Consider a set of denominations as { 1, 2, 5, 9 }.
Suppose we want to make a change for a target value = 13.

There are many possible ways like using
13 coins of denomination 1 ( Total 13 coins )
6 coins of denomination 2 & 1 coin of denomination 1 ( Total 7 coins )
2 coins of denomination 5 with 1 coin each of denomination 1 & 2 ( Total 4 coins )

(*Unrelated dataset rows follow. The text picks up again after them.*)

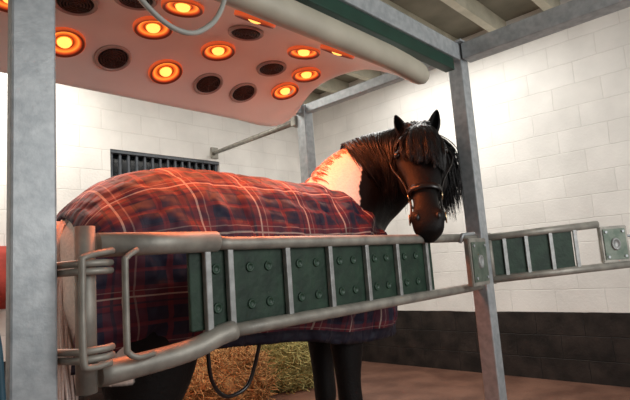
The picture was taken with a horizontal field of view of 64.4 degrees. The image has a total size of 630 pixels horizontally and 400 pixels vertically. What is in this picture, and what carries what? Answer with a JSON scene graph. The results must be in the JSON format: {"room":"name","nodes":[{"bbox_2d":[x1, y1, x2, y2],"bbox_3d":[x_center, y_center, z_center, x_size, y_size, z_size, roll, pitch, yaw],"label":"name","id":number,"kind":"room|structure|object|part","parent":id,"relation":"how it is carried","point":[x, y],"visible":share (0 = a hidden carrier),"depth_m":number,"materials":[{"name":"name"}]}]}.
{"room":"horse stable","nodes":[
{"label":"horse stable","id":0,"kind":"room"},
{"bbox_2d":[0,72,300,399],"bbox_3d":[-2.398,0.245,5.108,0.200,3.780,6.500,-11,-10,43],"label":"wall","id":1,"kind":"structure","parent":0,"point":[89,123],"depth_m":5.53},
{"bbox_2d":[0,246,5,308],"bbox_3d":[-2.826,0.675,4.327,0.125,0.550,0.425,-11,-10,43],"label":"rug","id":2,"kind":"object","parent":1,"relation":"hanging from","point":[2,248],"visible":0.33,"depth_m":4.36,"materials":[{"name":"red fabric"}]},
{"bbox_2d":[110,149,218,176],"bbox_3d":[-1.746,-0.239,5.878,0.150,0.540,1.410,-11,-10,43],"label":"window","id":3,"kind":"structure","parent":1,"relation":"in","point":[121,162],"depth_m":5.73,"materials":[{"name":"paint"}]},
{"bbox_3d":[-1.739,-0.493,5.887,0.080,0.035,1.410,-11,-10,43],"label":"frame","id":4,"kind":"part","parent":3,"relation":"part of","materials":[{"name":"paint"}]},
{"bbox_2d":[210,116,296,158],"bbox_3d":[-0.706,-0.617,5.112,0.108,0.480,2.689,-1,-8,-25],"label":"bar","id":5,"kind":"object","parent":1,"relation":"attached to","point":[214,152],"visible":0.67,"depth_m":4.75,"materials":[{"name":"grey metal"}]},
{"bbox_2d":[312,0,539,93],"bbox_3d":[0.103,-2.182,2.869,7.530,0.080,6.900,-11,-10,43],"label":"ceiling","id":6,"kind":"structure","parent":0,"point":[437,13],"depth_m":5.21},
{"bbox_2d":[303,92,319,103],"bbox_3d":[-2.197,-1.601,5.028,0.080,0.180,6.500,-11,-10,43],"label":"beam","id":7,"kind":"structure","parent":6,"relation":"attached to","point":[312,96],"depth_m":7.23,"materials":[{"name":"grey metal"}]},
{"bbox_2d":[317,78,348,92],"bbox_3d":[-1.794,-1.680,4.648,0.080,0.180,6.500,-11,-10,43],"label":"beam","id":8,"kind":"structure","parent":6,"relation":"attached to","point":[333,85],"depth_m":6.74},
{"bbox_2d":[346,70,381,80],"bbox_3d":[-1.390,-1.759,4.268,0.080,0.180,6.500,-11,-10,43],"label":"beam","id":9,"kind":"structure","parent":6,"relation":"attached to","point":[365,75],"depth_m":6.34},
{"bbox_2d":[381,0,457,40],"bbox_3d":[-0.583,-1.917,3.507,0.080,0.180,6.500,-11,-10,43],"label":"beam","id":10,"kind":"structure","parent":6,"relation":"attached to","point":[388,2],"depth_m":5.20,"materials":[{"name":"grey metal"}]},
{"bbox_2d":[441,0,505,31],"bbox_3d":[-0.179,-1.996,3.127,0.080,0.180,6.500,-11,-10,43],"label":"beam","id":11,"kind":"structure","parent":6,"relation":"attached to","point":[473,10],"depth_m":4.97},
{"bbox_2d":[532,0,559,10],"bbox_3d":[0.224,-2.075,2.747,0.080,0.180,6.500,-11,-10,43],"label":"beam","id":12,"kind":"structure","parent":6,"relation":"attached to","point":[544,5],"depth_m":4.81,"materials":[{"name":"beige wood"}]},
{"bbox_2d":[262,361,629,399],"bbox_3d":[0.384,1.645,2.370,7.530,0.100,6.900,-11,-10,43],"label":"floor","id":13,"kind":"structure","parent":0,"point":[379,381],"depth_m":4.94,"materials":[{"name":"brown concrete"}]},
{"bbox_2d":[183,345,278,399],"bbox_3d":[-1.044,1.650,4.663,1.134,0.691,1.619,-11,-10,43],"label":"pile","id":14,"kind":"object","parent":13,"relation":"on","point":[231,369],"visible":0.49,"depth_m":4.48,"materials":[{"name":"brown plant"}]},
{"bbox_2d":[57,109,464,399],"bbox_3d":[-0.131,0.548,2.386,2.162,2.149,1.089,2,-10,-39],"label":"horse","id":15,"kind":"object","parent":13,"relation":"on","point":[359,189],"visible":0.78,"depth_m":2.06},
{"bbox_2d":[249,342,334,395],"bbox_3d":[-0.288,1.678,5.606,1.006,0.768,1.147,-10,-9,38],"label":"pile","id":16,"kind":"object","parent":13,"relation":"on","point":[294,373],"visible":0.38,"depth_m":5.24,"materials":[{"name":"plant"}]},
{"bbox_2d":[5,0,629,399],"bbox_3d":[0.627,0.185,1.548,4.050,2.542,2.520,-11,-10,43],"label":"steel frame","id":17,"kind":"object","parent":13,"relation":"on","point":[31,373],"visible":0.88,"depth_m":1.26,"materials":[{"name":"grey metal"}]},
{"bbox_2d":[0,336,5,399],"bbox_3d":[-0.670,0.858,1.028,0.056,1.227,0.054,-11,-10,43],"label":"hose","id":18,"kind":"object","parent":17,"relation":"hanging from","point":[2,374],"visible":1,"depth_m":1.08,"materials":[{"name":"rubber"}]},
{"bbox_3d":[-0.668,0.238,1.182,0.035,2.530,0.103,-11,-10,43],"label":"post","id":19,"kind":"part","parent":17,"relation":"part of","materials":[{"name":"metal"}]},
{"bbox_2d":[138,0,226,35],"bbox_3d":[-0.443,-0.707,1.447,0.093,0.490,0.595,-11,-10,43],"label":"cable","id":20,"kind":"object","parent":17,"relation":"hanging from","point":[145,4],"visible":1,"depth_m":1.42,"materials":[{"name":"grey rubber"}]},
{"bbox_2d":[0,0,429,125],"bbox_3d":[-0.567,-0.731,2.390,1.425,0.395,1.890,-11,-10,43],"label":"canopy","id":21,"kind":"object","parent":17,"relation":"hanging from","point":[261,60],"visible":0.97,"depth_m":2.44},
{"bbox_2d":[0,0,7,12],"bbox_3d":[-1.178,-0.779,1.931,0.175,0.046,0.176,-11,-10,43],"label":"heat lamp","id":22,"kind":"object","parent":21,"relation":"attached to","point":[3,3],"depth_m":1.97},
{"bbox_2d":[55,27,85,57],"bbox_3d":[-1.117,-0.700,2.228,0.168,0.081,0.176,-11,-10,43],"label":"heat lamp","id":23,"kind":"object","parent":21,"relation":"attached to","point":[70,42],"depth_m":2.23,"materials":[{"name":"orange glass"}]},
{"bbox_2d":[59,0,91,13],"bbox_3d":[-0.968,-0.791,2.023,0.118,0.007,0.128,-18,-15,42],"label":"grille","id":24,"kind":"object","parent":21,"relation":"attached to","point":[65,6],"depth_m":2.04,"materials":[{"name":"black metal"}]},
{"bbox_2d":[100,49,125,68],"bbox_3d":[-0.970,-0.677,2.405,0.128,0.007,0.118,4,-34,-46],"label":"grille","id":25,"kind":"object","parent":21,"relation":"attached to","point":[109,58],"depth_m":2.40,"materials":[{"name":"black metal"}]},
{"bbox_2d":[120,0,150,7],"bbox_3d":[-0.730,-0.810,2.032,0.118,0.007,0.128,-6,-7,43],"label":"grille","id":26,"kind":"object","parent":21,"relation":"attached to","point":[124,3],"depth_m":2.05,"materials":[{"name":"black metal"}]},
{"bbox_2d":[133,16,172,39],"bbox_3d":[-0.735,-0.778,2.269,0.176,0.035,0.176,-11,-10,43],"label":"heat lamp","id":27,"kind":"object","parent":21,"relation":"attached to","point":[146,27],"depth_m":2.26,"materials":[{"name":"orange glass"}]},
{"bbox_2d":[148,59,182,83],"bbox_3d":[-0.779,-0.667,2.609,0.166,0.085,0.176,-11,-10,43],"label":"heat lamp","id":28,"kind":"object","parent":21,"relation":"attached to","point":[160,71],"depth_m":2.60,"materials":[{"name":"orange glass"}]},
{"bbox_2d":[161,0,203,17],"bbox_3d":[-0.554,-0.807,2.099,0.175,0.044,0.176,-11,-10,43],"label":"heat lamp","id":29,"kind":"object","parent":21,"relation":"attached to","point":[179,8],"depth_m":2.10,"materials":[{"name":"orange glass"}]},
{"bbox_2d":[198,77,218,91],"bbox_3d":[-0.598,-0.648,2.808,0.128,0.007,0.118,4,-35,-46],"label":"grille","id":30,"kind":"object","parent":21,"relation":"attached to","point":[205,84],"depth_m":2.81,"materials":[{"name":"black metal"}]},
{"bbox_2d":[201,41,235,60],"bbox_3d":[-0.494,-0.757,2.550,0.176,0.037,0.176,-11,-10,43],"label":"heat lamp","id":31,"kind":"object","parent":21,"relation":"attached to","point":[210,50],"depth_m":2.54,"materials":[{"name":"orange glass"}]},
{"bbox_2d":[234,86,252,99],"bbox_3d":[-0.425,-0.637,2.989,0.128,0.007,0.118,4,-35,-46],"label":"grille","id":32,"kind":"object","parent":21,"relation":"attached to","point":[240,92],"depth_m":2.98,"materials":[{"name":"black metal"}]},
{"bbox_2d":[233,29,257,38],"bbox_3d":[-0.329,-0.789,2.381,0.118,0.007,0.128,-3,-4,44],"label":"grille","id":33,"kind":"object","parent":21,"relation":"attached to","point":[237,33],"depth_m":2.38,"materials":[{"name":"black metal"}]},
{"bbox_2d":[234,10,275,28],"bbox_3d":[-0.245,-0.741,2.049,0.159,0.102,0.176,-11,-10,43],"label":"heat lamp","id":34,"kind":"object","parent":21,"relation":"attached to","point":[237,13],"depth_m":1.99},
{"bbox_2d":[261,64,281,74],"bbox_3d":[-0.245,-0.737,2.823,0.118,0.007,0.128,-19,-16,41],"label":"grille","id":35,"kind":"object","parent":21,"relation":"attached to","point":[266,69],"depth_m":2.82,"materials":[{"name":"black metal"}]},
{"bbox_2d":[271,82,298,99],"bbox_3d":[-0.185,-0.671,3.094,0.173,0.063,0.176,-11,-10,43],"label":"heat lamp","id":36,"kind":"object","parent":21,"relation":"attached to","point":[279,90],"depth_m":3.08,"materials":[{"name":"orange glass"}]},
{"bbox_2d":[287,45,319,59],"bbox_3d":[-0.058,-0.775,2.634,0.175,0.042,0.176,-11,-10,43],"label":"heat lamp","id":37,"kind":"object","parent":21,"relation":"attached to","point":[301,52],"depth_m":2.62,"materials":[{"name":"orange glass"}]},
{"bbox_2d":[291,67,320,82],"bbox_3d":[-0.051,-0.734,2.942,0.176,0.031,0.176,-11,-10,43],"label":"heat lamp","id":38,"kind":"object","parent":21,"relation":"attached to","point":[298,74],"depth_m":2.93,"materials":[{"name":"orange glass"}]},
{"bbox_2d":[320,44,354,58],"bbox_3d":[0.110,-0.720,2.429,0.159,0.101,0.176,-11,-10,43],"label":"heat lamp","id":39,"kind":"object","parent":21,"relation":"attached to","point":[323,47],"depth_m":2.37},
{"bbox_2d":[57,226,489,395],"bbox_3d":[0.165,0.312,1.987,0.123,0.410,2.232,-11,-10,43],"label":"gate","id":40,"kind":"object","parent":17,"relation":"attached to","point":[238,287],"visible":0.97,"depth_m":1.63,"materials":[{"name":"metal"}]},
{"bbox_3d":[-0.528,0.261,1.216,0.023,0.294,0.107,-8,-8,24],"label":"latch handle","id":41,"kind":"part","parent":40,"relation":"part of","materials":[{"name":"grey metal"}]},
{"bbox_3d":[-0.462,0.268,1.304,0.027,0.292,0.090,-8,-8,29],"label":"latch handle","id":42,"kind":"part","parent":40,"relation":"part of","materials":[{"name":"grey metal"}]},
{"bbox_3d":[-0.437,0.123,1.426,0.064,0.066,0.370,-11,-10,43],"label":"rail","id":43,"kind":"part","parent":40,"relation":"part of","materials":[{"name":"grey metal"}]},
{"bbox_3d":[-0.396,0.422,1.407,0.062,0.111,0.426,-11,-10,43],"label":"rail","id":44,"kind":"part","parent":40,"relation":"part of","materials":[{"name":"grey metal"}]},
{"bbox_3d":[0.102,0.300,1.994,0.015,0.245,1.390,-11,-10,43],"label":"panel","id":45,"kind":"part","parent":40,"relation":"part of","materials":[{"name":"green metal"}]},
{"bbox_3d":[0.290,0.172,2.188,0.044,0.048,1.782,-11,-10,43],"label":"rail","id":46,"kind":"part","parent":40,"relation":"part of","materials":[{"name":"grey metal"}]},
{"bbox_3d":[0.330,0.444,2.173,0.044,0.045,1.725,-11,-10,43],"label":"rail","id":47,"kind":"part","parent":40,"relation":"part of","materials":[{"name":"grey metal"}]},
{"bbox_3d":[0.799,0.197,2.622,0.133,0.059,0.031,1,-9,-35],"label":"latch lever","id":48,"kind":"part","parent":40,"relation":"part of","materials":[{"name":"metal"}]},
{"bbox_3d":[0.877,0.327,2.657,0.005,0.210,0.164,-11,-10,43],"label":"latch plate","id":49,"kind":"part","parent":40,"relation":"part of","materials":[{"name":"metal"}]},
{"bbox_3d":[0.005,0.521,3.734,0.090,2.530,0.090,-11,-10,43],"label":"post","id":50,"kind":"part","parent":17,"relation":"part of","materials":[{"name":"metal"}]},
{"bbox_3d":[0.845,-0.919,3.018,0.160,0.012,0.170,-11,-10,43],"label":"plate","id":51,"kind":"part","parent":17,"relation":"part of","materials":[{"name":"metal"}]},
{"bbox_3d":[0.941,0.338,2.851,0.090,2.530,0.090,-11,-10,43],"label":"post","id":52,"kind":"part","parent":17,"relation":"part of","materials":[{"name":"metal"}]},
{"bbox_2d":[488,221,629,283],"bbox_3d":[1.441,0.292,2.889,0.892,0.316,0.052,-4,-7,-1],"label":"gate","id":53,"kind":"object","parent":17,"relation":"attached to","point":[541,252],"visible":0.94,"depth_m":2.88,"materials":[{"name":"metal"}]},
{"bbox_3d":[1.256,0.307,2.895,0.479,0.235,0.012,-4,-7,-1],"label":"panel","id":54,"kind":"part","parent":53,"relation":"part of","materials":[{"name":"green metal"}]},
{"bbox_3d":[1.322,0.180,2.906,0.651,0.073,0.044,-4,-7,-1],"label":"rail","id":55,"kind":"part","parent":53,"relation":"part of","materials":[{"name":"grey metal"}]},
{"bbox_3d":[1.419,0.412,2.877,0.811,0.073,0.044,-4,-7,-1],"label":"rail","id":56,"kind":"part","parent":53,"relation":"part of","materials":[{"name":"grey metal"}]},
{"bbox_3d":[1.734,0.253,2.884,0.131,0.176,0.005,-4,-7,-1],"label":"latch plate","id":57,"kind":"part","parent":53,"relation":"part of","materials":[{"name":"metal"}]},
{"bbox_2d":[302,0,629,386],"bbox_3d":[2.553,-0.127,5.042,7.530,3.780,0.200,-11,-10,43],"label":"wall","id":58,"kind":"structure","parent":0,"point":[552,112],"depth_m":5.16,"materials":[{"name":"white brick"}]}
]}

Minimum no. of coins = 3 ( 1 coin of denomination 9, 2 coins of denomination 2 )

Solution
Suppose we are given an array value [ n ] which stores coins of n denominations.
We will maintain an array change [ n + 1 ] where index j of the array stores the minimum number of coins required to make a change for value j. Eventually, change [ x ] will give the solution ( minimum no. of coins required to make a change for target value x ).
Let us find the structure of the optimal solution.
Let change ( j ) denotes the minimum number of coins required to make a change for value ‘ j ‘.
Now, to achieve that, we need to decide whether to consider a coin of particular denomination.
So, we will iterate through the array value [ n ] and either choose or reject a coin. If we choose a coin of denomination i , then the problem reduces to 1 + ( No. of coins to make a change for ‘ j – value ( i ) ‘ )
Since, our objective is to find minimum no. of coins required to make a change for value j,
we will consider every possible denomination i ( i = 0, 1, … n ) and find the
minimum ( 1 + ( No. of coins to make a change for ‘ j – value ( i ) ‘ ) ) for all values of ‘ i ‘.
Thus, the structure of the optimal solution is defined recursively as :
change ( j ) = min [ ( 1 + change ( j – values [ i ] ) ) for i = 0 , 1 , … , n ]
change ( x ) is the required solution.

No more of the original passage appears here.